++++ Source data

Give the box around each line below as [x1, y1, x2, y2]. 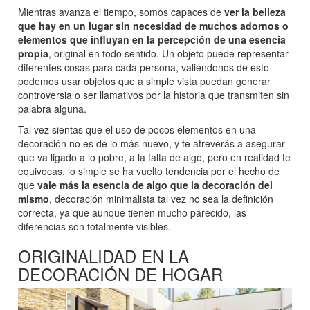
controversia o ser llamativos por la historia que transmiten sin [18, 87, 290, 102]
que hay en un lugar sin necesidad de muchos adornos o [18, 18, 289, 33]
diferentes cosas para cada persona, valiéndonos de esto [18, 60, 270, 74]
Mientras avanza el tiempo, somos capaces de [18, 4, 225, 19]
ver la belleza [224, 4, 286, 19]
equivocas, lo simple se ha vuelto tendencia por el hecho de [18, 163, 280, 178]
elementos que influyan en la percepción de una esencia [18, 32, 286, 46]
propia [18, 46, 49, 60]
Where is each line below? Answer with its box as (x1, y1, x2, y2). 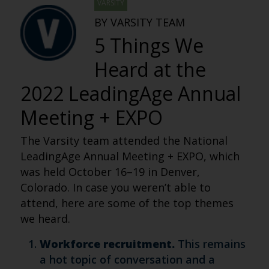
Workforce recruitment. (39, 237, 175, 251)
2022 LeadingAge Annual (20, 80, 241, 106)
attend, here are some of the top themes (20, 196, 234, 210)
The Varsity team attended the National (20, 133, 228, 148)
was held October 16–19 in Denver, (20, 165, 200, 179)
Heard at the (94, 56, 206, 82)
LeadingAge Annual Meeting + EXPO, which (20, 149, 240, 163)
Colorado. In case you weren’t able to (20, 180, 211, 195)
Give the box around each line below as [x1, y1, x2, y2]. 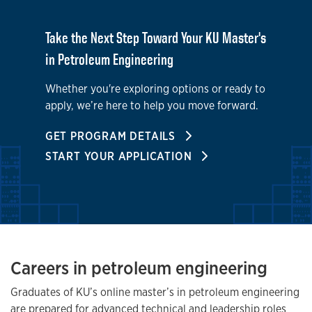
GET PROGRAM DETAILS [45, 128, 179, 143]
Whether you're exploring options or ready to [45, 81, 265, 96]
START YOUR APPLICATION [45, 148, 196, 164]
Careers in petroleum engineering [10, 256, 267, 280]
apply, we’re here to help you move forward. [45, 97, 258, 113]
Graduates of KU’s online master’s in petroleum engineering [10, 284, 299, 299]
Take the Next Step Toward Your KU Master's [45, 28, 266, 46]
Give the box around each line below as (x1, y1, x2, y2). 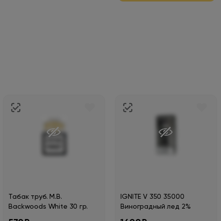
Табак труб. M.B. (8, 193, 62, 200)
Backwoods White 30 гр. (8, 203, 88, 210)
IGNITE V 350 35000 (120, 193, 184, 200)
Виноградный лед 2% (120, 203, 191, 210)
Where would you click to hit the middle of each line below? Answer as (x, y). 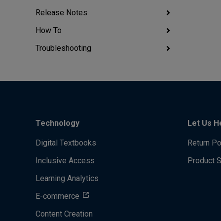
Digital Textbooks (66, 143)
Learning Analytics (67, 178)
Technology (57, 123)
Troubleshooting (63, 48)
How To (49, 30)
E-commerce (58, 196)
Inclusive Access (65, 161)
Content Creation (64, 214)
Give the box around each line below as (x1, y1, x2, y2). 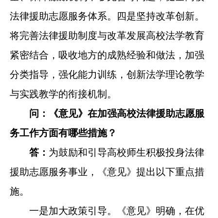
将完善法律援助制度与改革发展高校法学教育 (9, 30, 204, 41)
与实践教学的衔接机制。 (9, 88, 117, 99)
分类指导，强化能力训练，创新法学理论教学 (9, 69, 204, 80)
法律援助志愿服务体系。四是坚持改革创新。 (9, 10, 204, 21)
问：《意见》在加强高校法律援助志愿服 (19, 108, 204, 119)
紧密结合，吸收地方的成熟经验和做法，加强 (9, 49, 204, 60)
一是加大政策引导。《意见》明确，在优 (9, 205, 204, 216)
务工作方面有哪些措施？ (9, 127, 117, 138)
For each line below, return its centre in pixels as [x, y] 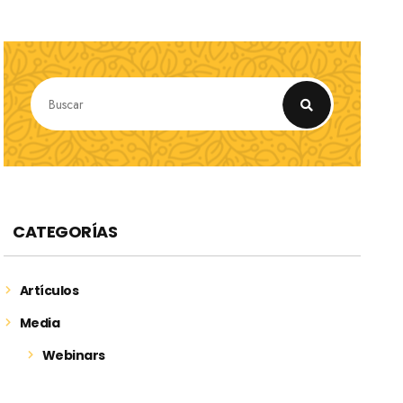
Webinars [73, 356]
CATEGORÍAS [65, 232]
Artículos [49, 291]
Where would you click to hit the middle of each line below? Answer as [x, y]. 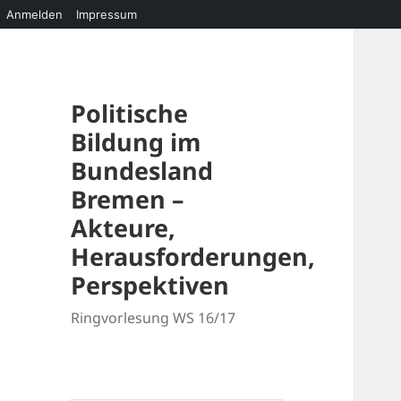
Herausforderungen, [193, 257]
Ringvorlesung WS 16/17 [154, 318]
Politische [130, 114]
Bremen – [128, 200]
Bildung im [137, 142]
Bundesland [142, 171]
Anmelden [34, 14]
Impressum [107, 14]
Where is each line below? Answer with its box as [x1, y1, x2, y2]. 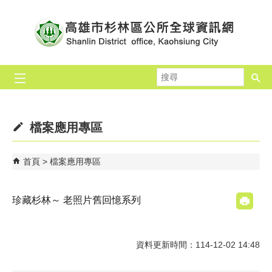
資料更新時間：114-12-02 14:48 [136, 239, 260, 250]
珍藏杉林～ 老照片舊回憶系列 [12, 195, 141, 205]
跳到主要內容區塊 [6, 7, 74, 16]
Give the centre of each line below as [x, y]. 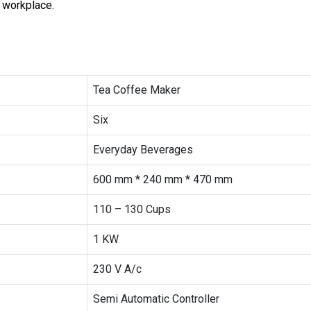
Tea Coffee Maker [137, 90]
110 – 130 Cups [132, 209]
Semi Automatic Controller [156, 299]
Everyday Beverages [143, 149]
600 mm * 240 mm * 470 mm [163, 179]
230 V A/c [117, 269]
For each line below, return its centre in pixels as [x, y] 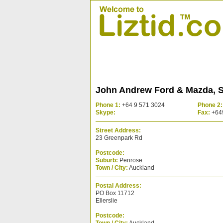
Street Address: [118, 130]
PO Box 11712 [115, 193]
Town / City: [112, 168]
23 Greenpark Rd [119, 138]
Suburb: [107, 160]
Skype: [106, 112]
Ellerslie [107, 201]
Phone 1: [108, 105]
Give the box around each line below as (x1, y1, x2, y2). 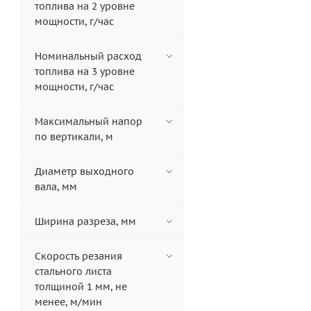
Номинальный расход (35, 50, 142, 63)
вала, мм (35, 180, 77, 194)
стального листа (35, 265, 112, 278)
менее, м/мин (35, 296, 102, 309)
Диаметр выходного (35, 165, 134, 178)
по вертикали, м (35, 131, 113, 144)
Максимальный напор (35, 115, 142, 128)
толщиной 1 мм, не (35, 280, 127, 294)
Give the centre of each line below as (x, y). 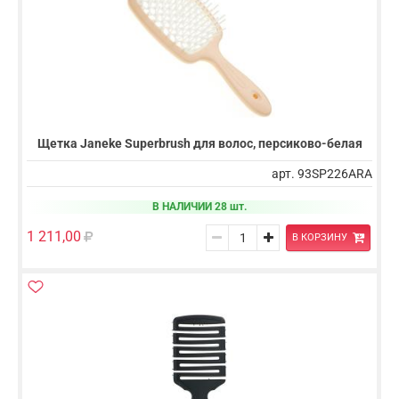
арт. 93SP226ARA (322, 173)
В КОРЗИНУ (319, 238)
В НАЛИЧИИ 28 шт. (199, 206)
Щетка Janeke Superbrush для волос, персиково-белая (199, 143)
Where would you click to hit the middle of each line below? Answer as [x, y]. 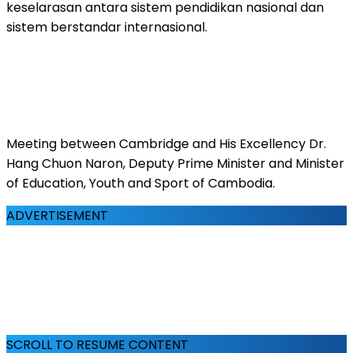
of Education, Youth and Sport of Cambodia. [141, 183]
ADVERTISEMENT [57, 215]
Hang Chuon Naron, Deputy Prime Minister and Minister [175, 163]
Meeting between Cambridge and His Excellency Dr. [166, 143]
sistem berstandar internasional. [107, 27]
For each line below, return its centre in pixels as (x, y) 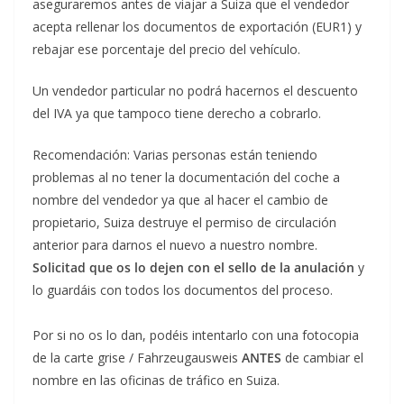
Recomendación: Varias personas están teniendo (175, 155)
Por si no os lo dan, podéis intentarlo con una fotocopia (196, 335)
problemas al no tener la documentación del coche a (186, 178)
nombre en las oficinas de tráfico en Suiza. (156, 381)
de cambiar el (322, 358)
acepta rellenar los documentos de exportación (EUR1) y (197, 27)
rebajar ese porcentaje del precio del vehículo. (166, 50)
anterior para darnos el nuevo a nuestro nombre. (175, 245)
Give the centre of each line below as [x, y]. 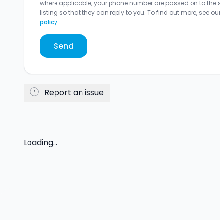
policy [49, 22]
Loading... [41, 143]
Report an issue [74, 93]
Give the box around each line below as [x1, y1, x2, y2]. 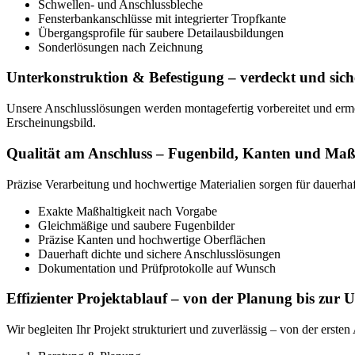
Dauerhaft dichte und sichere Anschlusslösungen [38, 246, 281, 261]
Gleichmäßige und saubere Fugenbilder [38, 218, 235, 232]
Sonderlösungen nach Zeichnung [38, 40, 203, 54]
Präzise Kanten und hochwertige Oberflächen [38, 232, 265, 246]
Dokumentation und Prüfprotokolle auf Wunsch [38, 261, 276, 275]
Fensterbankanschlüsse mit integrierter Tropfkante [38, 11, 286, 25]
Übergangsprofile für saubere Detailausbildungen [38, 25, 284, 40]
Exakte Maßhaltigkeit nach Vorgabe [38, 204, 217, 218]
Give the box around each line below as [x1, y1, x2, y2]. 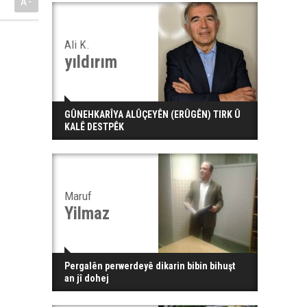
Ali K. [64, 38, 90, 51]
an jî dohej [64, 273, 109, 284]
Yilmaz [64, 204, 110, 223]
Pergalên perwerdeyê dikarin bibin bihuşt [64, 260, 235, 271]
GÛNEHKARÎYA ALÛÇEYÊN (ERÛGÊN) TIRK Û [64, 109, 241, 120]
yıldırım [64, 52, 117, 72]
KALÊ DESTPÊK [64, 121, 124, 132]
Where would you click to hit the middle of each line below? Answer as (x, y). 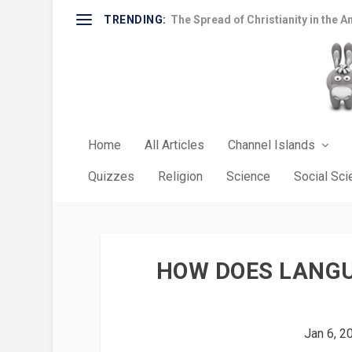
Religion (181, 176)
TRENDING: (135, 20)
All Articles (175, 145)
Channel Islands (272, 145)
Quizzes (112, 176)
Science (249, 176)
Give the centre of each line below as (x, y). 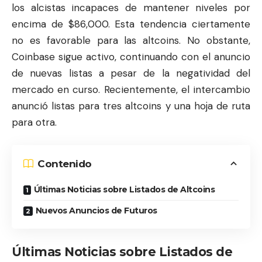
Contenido (65, 163)
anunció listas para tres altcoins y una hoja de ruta (131, 106)
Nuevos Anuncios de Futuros (96, 211)
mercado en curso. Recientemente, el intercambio (131, 89)
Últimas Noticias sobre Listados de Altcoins (124, 190)
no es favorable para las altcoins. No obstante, (131, 40)
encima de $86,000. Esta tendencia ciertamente (131, 24)
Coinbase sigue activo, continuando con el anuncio (131, 56)
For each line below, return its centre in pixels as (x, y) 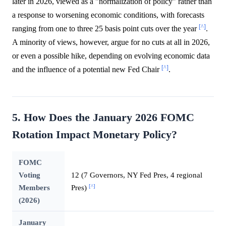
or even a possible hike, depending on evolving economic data (111, 56)
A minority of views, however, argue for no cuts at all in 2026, (111, 42)
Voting (29, 175)
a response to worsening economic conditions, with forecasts (108, 15)
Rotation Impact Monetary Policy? (95, 135)
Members (34, 188)
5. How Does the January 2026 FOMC (103, 118)
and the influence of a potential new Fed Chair (87, 70)
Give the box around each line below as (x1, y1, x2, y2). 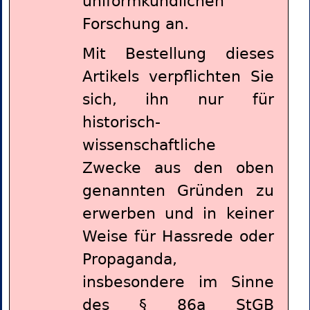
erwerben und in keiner (82, 205, 274, 223)
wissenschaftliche (82, 136, 216, 154)
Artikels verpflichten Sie (82, 68, 274, 86)
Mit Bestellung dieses (82, 45, 274, 63)
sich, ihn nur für (82, 91, 274, 109)
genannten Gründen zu (82, 182, 274, 200)
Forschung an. (82, 15, 189, 33)
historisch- (82, 113, 161, 131)
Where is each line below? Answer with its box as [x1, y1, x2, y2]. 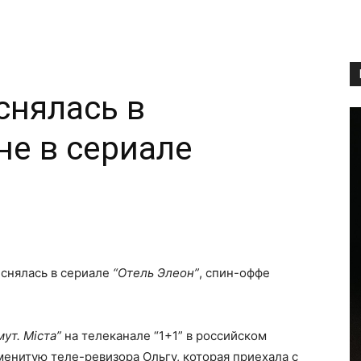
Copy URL [63, 210, 104, 223]
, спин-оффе [199, 265, 270, 281]
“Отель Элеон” [113, 265, 199, 281]
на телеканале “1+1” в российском [61, 328, 267, 344]
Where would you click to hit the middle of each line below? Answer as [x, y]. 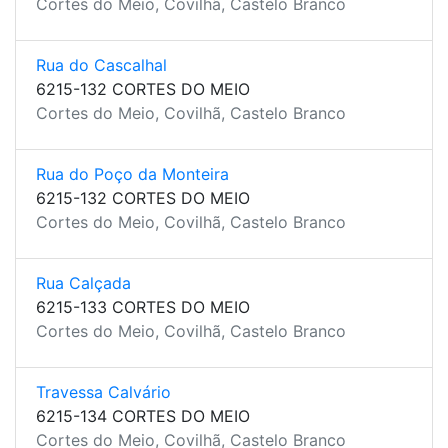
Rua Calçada [83, 283]
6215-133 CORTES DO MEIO [143, 307]
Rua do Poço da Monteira [132, 174]
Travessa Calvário [103, 392]
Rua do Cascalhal [101, 65]
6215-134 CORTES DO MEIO [143, 416]
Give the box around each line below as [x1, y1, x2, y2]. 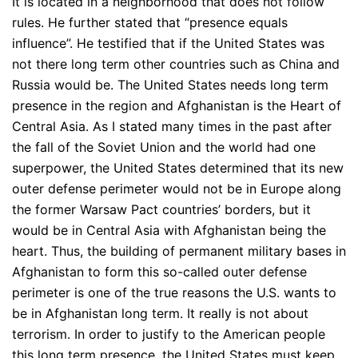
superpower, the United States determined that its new [12, 160, 344, 177]
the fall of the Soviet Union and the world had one [12, 139, 316, 156]
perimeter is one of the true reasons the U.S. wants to [12, 284, 336, 301]
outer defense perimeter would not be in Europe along [12, 181, 341, 197]
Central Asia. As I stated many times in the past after [12, 118, 332, 135]
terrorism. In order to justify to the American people [12, 326, 325, 343]
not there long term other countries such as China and [12, 56, 340, 73]
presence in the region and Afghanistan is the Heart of [12, 97, 341, 114]

++++++++

# Your instructions
If a line in the records contains the string "perimeter", copy it out.

# Exercise output
perimeter is one of the true reasons the U.S. wants to [12, 284, 336, 301]
outer defense perimeter would not be in Europe along [12, 181, 341, 197]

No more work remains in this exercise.